--- Required action ---
In the records below, find the lines that include "artículos" and copy each.

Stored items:
##############################
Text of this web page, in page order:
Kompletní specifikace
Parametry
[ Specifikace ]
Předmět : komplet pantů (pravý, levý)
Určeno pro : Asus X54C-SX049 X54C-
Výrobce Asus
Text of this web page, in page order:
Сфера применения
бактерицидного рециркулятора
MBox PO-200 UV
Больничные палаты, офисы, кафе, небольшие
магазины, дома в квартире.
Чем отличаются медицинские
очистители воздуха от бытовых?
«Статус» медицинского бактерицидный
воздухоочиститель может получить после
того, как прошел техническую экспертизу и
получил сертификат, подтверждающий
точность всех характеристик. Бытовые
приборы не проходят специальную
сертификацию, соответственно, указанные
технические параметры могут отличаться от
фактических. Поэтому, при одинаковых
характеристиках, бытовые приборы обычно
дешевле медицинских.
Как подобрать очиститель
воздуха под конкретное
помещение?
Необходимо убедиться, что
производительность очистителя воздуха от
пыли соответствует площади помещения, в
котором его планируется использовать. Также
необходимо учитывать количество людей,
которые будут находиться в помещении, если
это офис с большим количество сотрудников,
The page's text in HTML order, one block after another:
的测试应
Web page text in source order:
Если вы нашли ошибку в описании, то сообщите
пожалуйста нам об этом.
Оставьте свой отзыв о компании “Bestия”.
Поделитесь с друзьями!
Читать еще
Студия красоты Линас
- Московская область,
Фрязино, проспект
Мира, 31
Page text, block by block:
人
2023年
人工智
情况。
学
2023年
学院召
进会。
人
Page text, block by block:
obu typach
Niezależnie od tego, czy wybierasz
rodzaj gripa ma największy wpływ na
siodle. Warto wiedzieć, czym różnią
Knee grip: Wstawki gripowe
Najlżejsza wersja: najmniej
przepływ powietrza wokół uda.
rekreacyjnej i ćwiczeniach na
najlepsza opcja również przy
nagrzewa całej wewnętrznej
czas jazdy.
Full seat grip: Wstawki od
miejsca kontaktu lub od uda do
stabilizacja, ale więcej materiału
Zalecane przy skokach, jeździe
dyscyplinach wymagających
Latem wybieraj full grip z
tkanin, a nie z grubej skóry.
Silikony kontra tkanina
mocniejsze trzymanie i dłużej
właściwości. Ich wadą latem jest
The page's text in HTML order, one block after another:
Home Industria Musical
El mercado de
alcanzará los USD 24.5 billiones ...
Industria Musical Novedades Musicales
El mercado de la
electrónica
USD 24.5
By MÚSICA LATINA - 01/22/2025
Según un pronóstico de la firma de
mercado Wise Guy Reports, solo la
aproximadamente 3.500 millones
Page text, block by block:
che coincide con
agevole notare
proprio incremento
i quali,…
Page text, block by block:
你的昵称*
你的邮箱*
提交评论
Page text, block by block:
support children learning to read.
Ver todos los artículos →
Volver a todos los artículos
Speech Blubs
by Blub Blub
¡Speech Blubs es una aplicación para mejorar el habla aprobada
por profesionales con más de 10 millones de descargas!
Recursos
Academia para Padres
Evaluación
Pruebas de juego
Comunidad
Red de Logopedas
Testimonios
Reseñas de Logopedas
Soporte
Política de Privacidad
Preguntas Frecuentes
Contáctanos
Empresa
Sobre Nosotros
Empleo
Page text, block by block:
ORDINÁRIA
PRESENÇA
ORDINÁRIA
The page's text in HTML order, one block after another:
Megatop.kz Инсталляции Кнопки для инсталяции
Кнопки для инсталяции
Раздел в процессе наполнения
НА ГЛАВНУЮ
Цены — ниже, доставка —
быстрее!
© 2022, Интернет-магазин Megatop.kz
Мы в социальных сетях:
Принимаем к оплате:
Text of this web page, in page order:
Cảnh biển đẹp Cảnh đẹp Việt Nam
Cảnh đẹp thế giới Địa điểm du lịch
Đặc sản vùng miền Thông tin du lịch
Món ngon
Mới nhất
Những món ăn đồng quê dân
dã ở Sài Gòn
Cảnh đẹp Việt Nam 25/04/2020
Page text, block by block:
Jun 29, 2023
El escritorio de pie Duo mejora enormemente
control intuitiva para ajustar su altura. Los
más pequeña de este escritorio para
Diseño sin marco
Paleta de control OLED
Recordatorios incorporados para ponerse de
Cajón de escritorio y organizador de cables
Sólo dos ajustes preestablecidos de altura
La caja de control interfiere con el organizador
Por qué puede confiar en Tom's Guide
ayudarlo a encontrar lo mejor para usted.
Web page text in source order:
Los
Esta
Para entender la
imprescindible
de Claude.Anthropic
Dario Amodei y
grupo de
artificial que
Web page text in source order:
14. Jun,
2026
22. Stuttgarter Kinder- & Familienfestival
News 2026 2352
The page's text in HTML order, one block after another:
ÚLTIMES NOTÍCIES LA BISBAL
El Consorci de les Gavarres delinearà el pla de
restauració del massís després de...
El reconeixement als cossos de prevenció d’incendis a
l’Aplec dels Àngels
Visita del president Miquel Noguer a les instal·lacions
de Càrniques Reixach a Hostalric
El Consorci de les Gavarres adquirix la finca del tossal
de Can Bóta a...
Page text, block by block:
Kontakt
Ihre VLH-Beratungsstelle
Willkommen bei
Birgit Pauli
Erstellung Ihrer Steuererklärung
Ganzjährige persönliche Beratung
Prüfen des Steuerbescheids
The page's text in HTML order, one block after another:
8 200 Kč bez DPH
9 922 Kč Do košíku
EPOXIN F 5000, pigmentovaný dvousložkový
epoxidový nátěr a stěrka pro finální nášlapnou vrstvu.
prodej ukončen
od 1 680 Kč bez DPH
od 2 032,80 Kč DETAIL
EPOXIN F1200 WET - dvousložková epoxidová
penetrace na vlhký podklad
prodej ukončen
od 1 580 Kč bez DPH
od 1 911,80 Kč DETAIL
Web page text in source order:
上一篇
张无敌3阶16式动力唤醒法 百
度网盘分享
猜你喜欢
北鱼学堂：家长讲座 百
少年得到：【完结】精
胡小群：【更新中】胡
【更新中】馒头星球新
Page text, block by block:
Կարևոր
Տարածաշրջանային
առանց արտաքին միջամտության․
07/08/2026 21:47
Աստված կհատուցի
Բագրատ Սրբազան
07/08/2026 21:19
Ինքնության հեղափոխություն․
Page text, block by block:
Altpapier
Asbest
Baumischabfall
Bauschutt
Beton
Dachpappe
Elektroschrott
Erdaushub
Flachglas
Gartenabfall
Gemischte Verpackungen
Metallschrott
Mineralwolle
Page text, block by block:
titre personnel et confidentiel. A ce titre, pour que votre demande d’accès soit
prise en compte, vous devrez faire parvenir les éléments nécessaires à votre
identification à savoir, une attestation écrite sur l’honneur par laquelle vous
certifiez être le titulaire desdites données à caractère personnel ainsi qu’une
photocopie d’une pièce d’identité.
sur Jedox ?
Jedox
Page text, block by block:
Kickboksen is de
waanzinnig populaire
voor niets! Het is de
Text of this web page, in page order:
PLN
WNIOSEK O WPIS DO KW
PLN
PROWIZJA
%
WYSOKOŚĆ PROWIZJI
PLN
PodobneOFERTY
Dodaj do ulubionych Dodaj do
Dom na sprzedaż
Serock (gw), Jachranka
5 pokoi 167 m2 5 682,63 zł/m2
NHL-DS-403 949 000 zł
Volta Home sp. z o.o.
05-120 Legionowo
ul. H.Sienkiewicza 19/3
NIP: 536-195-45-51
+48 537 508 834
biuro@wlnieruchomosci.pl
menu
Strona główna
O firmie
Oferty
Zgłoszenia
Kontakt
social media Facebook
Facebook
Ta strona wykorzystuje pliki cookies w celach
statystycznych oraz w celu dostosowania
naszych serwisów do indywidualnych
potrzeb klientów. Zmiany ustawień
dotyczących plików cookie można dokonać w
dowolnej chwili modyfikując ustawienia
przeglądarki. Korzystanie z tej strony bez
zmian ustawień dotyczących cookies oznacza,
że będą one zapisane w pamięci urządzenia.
##############################
--- Solution for this exercise ---
Ver todos los artículos →
Volver a todos los artículos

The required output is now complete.